Data records
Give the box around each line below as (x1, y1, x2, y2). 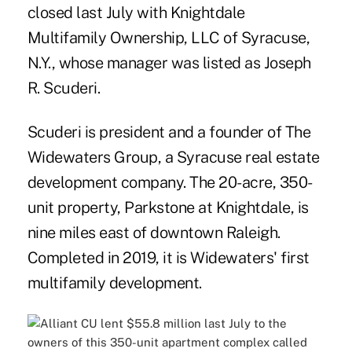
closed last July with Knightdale (27, 3, 245, 23)
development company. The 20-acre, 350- (27, 173, 313, 192)
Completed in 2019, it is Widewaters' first (27, 248, 310, 268)
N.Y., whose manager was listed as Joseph (27, 53, 311, 73)
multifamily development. (27, 273, 202, 293)
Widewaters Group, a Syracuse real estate (27, 148, 320, 167)
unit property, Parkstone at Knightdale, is (27, 198, 309, 218)
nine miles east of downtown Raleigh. (27, 223, 280, 243)

§ **Task requirements**
Once the pictures are set aside, give every line above again without alteration.

§ **Task response**
Give the box around each line below as (x1, y1, x2, y2). 
closed last July with Knightdale (27, 3, 245, 23)
development company. The 20-acre, 350- (27, 173, 313, 192)
Completed in 2019, it is Widewaters' first (27, 248, 310, 268)
N.Y., whose manager was listed as Joseph (27, 53, 311, 73)
multifamily development. (27, 273, 202, 293)
Widewaters Group, a Syracuse real estate (27, 148, 320, 167)
unit property, Parkstone at Knightdale, is (27, 198, 309, 218)
nine miles east of downtown Raleigh. (27, 223, 280, 243)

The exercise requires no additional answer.